Project-MONAI / MONAI

AI Toolkit for Healthcare Imaging
https://monai.io/
Apache License 2.0
5.75k stars 1.06k forks source link

Wrong default value for conv1_t_stride in ResNet __init__ #7572

Open k-sukharev opened 6 months ago

k-sukharev commented 6 months ago

During the implementation for ResNetEncoder for FlexibleUNet, I encountered a bug related to the default value for conv1_t_stride in ResNet.__init__. Upon investigation, it became evident that the default value should be 2 instead of 1 .

Also, stride for the first convolution is 2 in the MedicalNet repository. So I suppose all 3D pretrained ResNet models for classification at this moment work not as intended.

k-sukharev commented 6 months ago

Is changing the default value for conv1_t_stride to 2 a breaking change? If not, I can make a pull request.

KumoLiu commented 5 months ago

Hi @k-sukharev, thanks for reporting this one. I believe we refer to the implementation here: https://github.com/kenshohara/3D-ResNets-PyTorch/blob/master/models/resnet.py#L110.

In the original ResNet paper, "Deep Residual Learning for Image Recognition", authors propose different model designs for images of different sizes. For smaller input images, like the 32x32 pixels images in the CIFAR10 dataset, the paper suggests setting the stride of the first convolutional layer (conv1) to 1. However, for larger input images, like the 224x224 pixels images in the ImageNet dataset, the stride of conv1 is set to 2 in the original design. This helps to reduce computational consumption, and ensures sufficient receptive field for larger images. For smaller inputs, we might want to set the stride to 1 to preserve more spatial information, while for larger inputs, a stride of 2 reduces computational consumption and increases efficiency. In addition, changing the default stride can indeed have an impact.

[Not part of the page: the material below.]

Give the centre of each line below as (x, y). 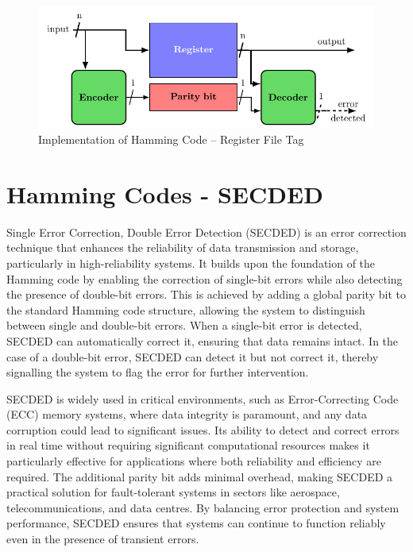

cc @Douwe-Spaanderman, as he is the original contributor to this one. cc @ericspod @atbenmurray @Nic-Ma for vis.

k-sukharev commented 5 months ago

@KumoLiu, thanks for the detailed answer.

I agree that conv1_t_stride can be 1 and that's ok.

But this does not change the fact that MedicalNet was trained with conv1_t_stride equal to 2, and monai uses these pre-trained weights for models with conv1_t_stride equal to 1 by default.